Product listing image QA
Screen storefront product photography for visible AI generation, composite artifacts, or misleading staging before a SKU goes live. On marketplaces with strict 'real product' policies, a bad hero shot can pull an entire listing.
Business value
- Catches the listings where 'product on white' shots were obviously generated, before Amazon/eBay/Etsy listing review catches them and suppresses the SKU.
- Surfaces composite issues — products pasted into impossible scenes, scale mismatches with handheld props — that get flagged in review queues.
- Builds an internal asset-quality bar that scales beyond manual designer review.
Agent job to be done
Be a marketplace listing reviewer. Allow assets that read as actual product photography. Hold assets with composite or generation cues. Reject assets that would obviously fail platform review.
format: product_reviewintended_use: publishdomain: ecommerce product listing photography
Marketplace policy variance (Amazon vs. eBay vs. Etsy vs. Mercari)
Amazon's listing image rules (no logos/watermarks on main image, no decorative props, white background for main) drive different failure modes than eBay (more permissive, but strict on 'must show the actual item being sold') or Etsy (allows stylized product photography but flags compositing in 'handmade' categories) or Mercari (relatively permissive, focused on item-condition disclosure). If you sell across marketplaces, scoring is per-marketplace, not universal.
When to call VeracityAPI
After product photography/asset upload, before the listing is submitted for marketplace review or syndicated to channels.
What image URL to submit
Public HTTPS image URL for the exact asset that will appear on the listing. Submit the marketplace-resolution version (Amazon main image: 2000x2000 PNG/JPG).
Decision policy
- allow: low synthetic_image_risk, no composite cues, scale and shadow consistency.
- revise: medium risk — request a re-shoot or a different angle from the original photoshoot. Composites can usually be fixed in the next pass.
- human_review: high risk on hero/main images (the photo that decides whether someone clicks the listing).
- reject: visible heavy manipulation on assets that would fail Amazon A+ Content rules or eBay/Etsy authenticity policies.
Request template
The exact payload shape this use case sends. The sample below uses representative content for this workflow; substitute your own.
curl https://api.veracityapi.com/v1/analyze \
-H "Authorization: Bearer $VERACITY_API_KEY" \
-H "Content-Type: application/json" \
-d '{"type":"image","content":"https://veracityapi.com/demo/influencer-beauty-tonic.jpg","context":{"format":"product_review","intended_use":"publish","domain":"ecommerce product listing photography"},"store_content":false}'Automation recipe
- Listing agent receives the asset bundle (hero, secondary angles, lifestyle shots).
- Score the hero image first; if it fails, the rest of the bundle gets paused.
- Allow-tagged listings move to marketplace submission.
- Medium-risk assets enter a designer queue with evidence categories.
- Replacement assets re-enter the gate.
Evidence spans agents should inspect
- 'synthetic_texture' — material textures (fabric weave, leather grain, metallic surfaces) that don't render naturally
- 'composite_seam' — product edges that don't agree with the background lighting or color cast
- 'scale_mismatch' — products that don't make sense at the stated size next to context props
- 'impossible_geometry' — handles, hinges, hardware, or fastener details that violate how the product would actually function
Policy pseudocode
if (result.recommended_action === "allow") continueWorkflow(); if (result.recommended_action === "revise") rewriteWith(result.evidence, result.recommended_fixes); if (result.recommended_action === "human_review") queueForHumanReview(result); if (result.recommended_action === "reject") discardOrRebuild();
KPIs to track
- % of listing assets flagged before marketplace submission
- marketplace policy-violation suppression rate (target: drop by 50%+ after deployment)
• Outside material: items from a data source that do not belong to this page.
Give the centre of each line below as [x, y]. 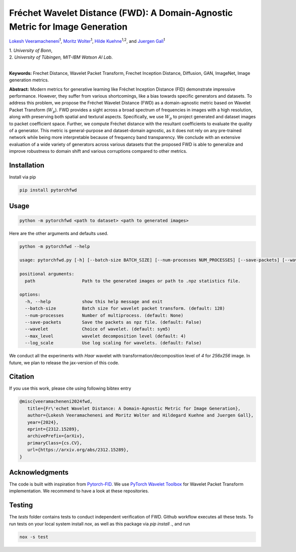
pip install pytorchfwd [48, 190]
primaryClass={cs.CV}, [55, 443]
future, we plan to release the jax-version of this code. [64, 363]
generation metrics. [29, 80]
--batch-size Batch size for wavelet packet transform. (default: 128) [125, 309]
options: [30, 295]
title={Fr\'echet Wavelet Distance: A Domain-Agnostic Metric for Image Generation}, [134, 408]
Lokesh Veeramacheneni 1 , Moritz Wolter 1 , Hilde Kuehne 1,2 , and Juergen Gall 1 [87, 41]
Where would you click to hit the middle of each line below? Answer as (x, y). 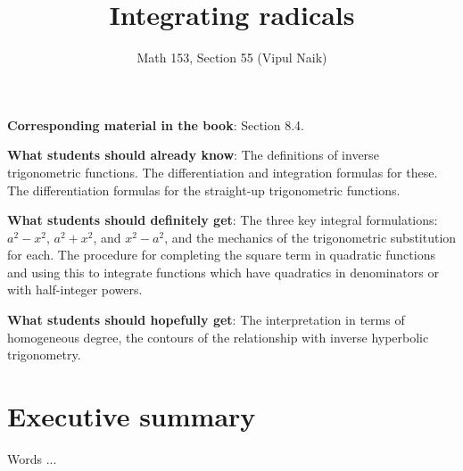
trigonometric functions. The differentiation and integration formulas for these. (223, 172)
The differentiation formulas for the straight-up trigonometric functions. (204, 190)
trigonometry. (44, 355)
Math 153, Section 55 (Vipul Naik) (232, 58)
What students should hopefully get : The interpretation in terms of (206, 320)
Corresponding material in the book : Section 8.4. (156, 124)
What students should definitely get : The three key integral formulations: (223, 220)
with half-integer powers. (75, 289)
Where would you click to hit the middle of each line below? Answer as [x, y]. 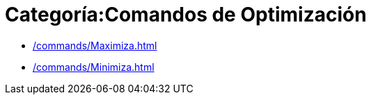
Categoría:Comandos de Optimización [186, 15]
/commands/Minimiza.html [94, 67]
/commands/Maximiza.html [95, 45]
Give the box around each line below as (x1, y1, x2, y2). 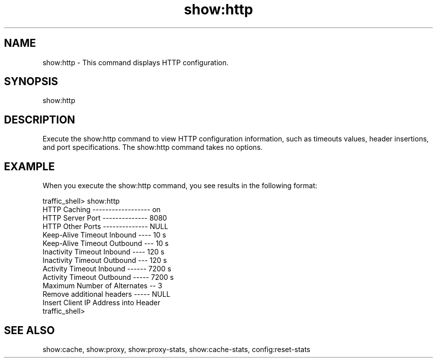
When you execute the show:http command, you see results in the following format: (42, 181, 317, 190)
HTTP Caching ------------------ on (42, 205, 161, 214)
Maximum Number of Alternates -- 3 (42, 281, 163, 290)
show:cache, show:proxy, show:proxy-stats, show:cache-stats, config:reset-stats (42, 345, 311, 354)
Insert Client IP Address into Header (42, 298, 161, 307)
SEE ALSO (4, 324, 55, 337)
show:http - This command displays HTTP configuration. (42, 58, 229, 67)
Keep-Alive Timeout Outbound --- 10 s (42, 239, 169, 248)
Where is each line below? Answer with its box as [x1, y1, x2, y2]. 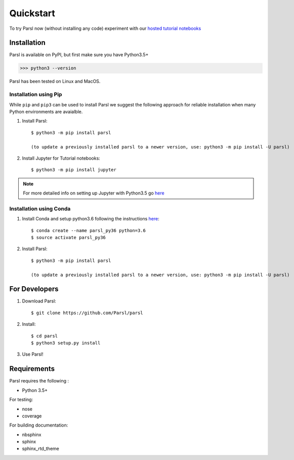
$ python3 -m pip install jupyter [31, 167, 116, 173]
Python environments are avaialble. [9, 108, 83, 114]
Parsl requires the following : [9, 378, 69, 384]
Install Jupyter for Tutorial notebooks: [22, 155, 101, 161]
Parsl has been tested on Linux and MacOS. [9, 79, 101, 85]
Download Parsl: [22, 298, 57, 304]
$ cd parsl [31, 333, 58, 339]
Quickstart [9, 8, 56, 19]
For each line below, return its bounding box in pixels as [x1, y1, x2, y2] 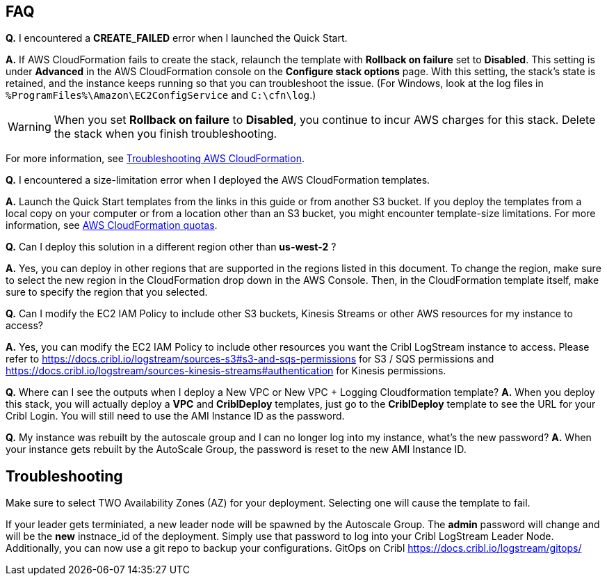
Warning [8, 120, 51, 134]
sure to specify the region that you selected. [6, 286, 208, 299]
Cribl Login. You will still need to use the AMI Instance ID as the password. [6, 410, 345, 422]
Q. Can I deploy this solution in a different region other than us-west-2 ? [6, 241, 337, 253]
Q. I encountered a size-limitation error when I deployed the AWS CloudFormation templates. [6, 174, 430, 186]
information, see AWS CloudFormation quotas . [6, 219, 218, 232]
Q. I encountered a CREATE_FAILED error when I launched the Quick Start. [6, 32, 348, 45]
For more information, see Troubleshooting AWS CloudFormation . [6, 152, 305, 165]
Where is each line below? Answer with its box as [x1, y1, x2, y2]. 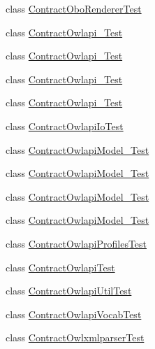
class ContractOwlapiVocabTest [6, 306, 142, 321]
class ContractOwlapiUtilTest [6, 283, 132, 298]
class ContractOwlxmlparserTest [6, 330, 145, 345]
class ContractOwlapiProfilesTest [6, 236, 147, 250]
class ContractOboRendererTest [6, 1, 142, 15]
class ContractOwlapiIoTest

- designer rework hours per 100 listings
- false-positive appeal rate
- listing time-to-live for clean asset bundles
What can go wrong
- AI-generated product photography is becoming explicitly allowed on some marketplaces (with disclosure) and disallowed on others. The score is one signal; check the platform policy.
- Lifestyle shots are different from product-on-white. Scoring thresholds should differ — lifestyle scenes have legitimate compositing reasons that would trip strict thresholds.
- Pair with a 'has real EXIF camera metadata' check for high-end listings — provenance often resolves ambiguity faster than visual scoring.
Cost and latency notes
Image analysis is a flat $0.02 per image. The endpoint accepts HTTPS image URLs, stores no image bytes, and logs only a URL hash plus hostname. Current v0.1 latency is vision-model-bound, so preflight balance and retry carefully.
Agent evaluation checklist
- Does this workflow have a costly failure mode from manipulated or synthetic-looking visuals?
- Can the agent store evidence categories without storing raw image bytes or full URLs?
- Should this workflow fail open, fail closed, or queue human review if image scoring is unavailable?
- Which field drives policy: recommended_action, risk_level, content_trust_score, or synthetic_image_risk?
- What local provenance check should complement the API score?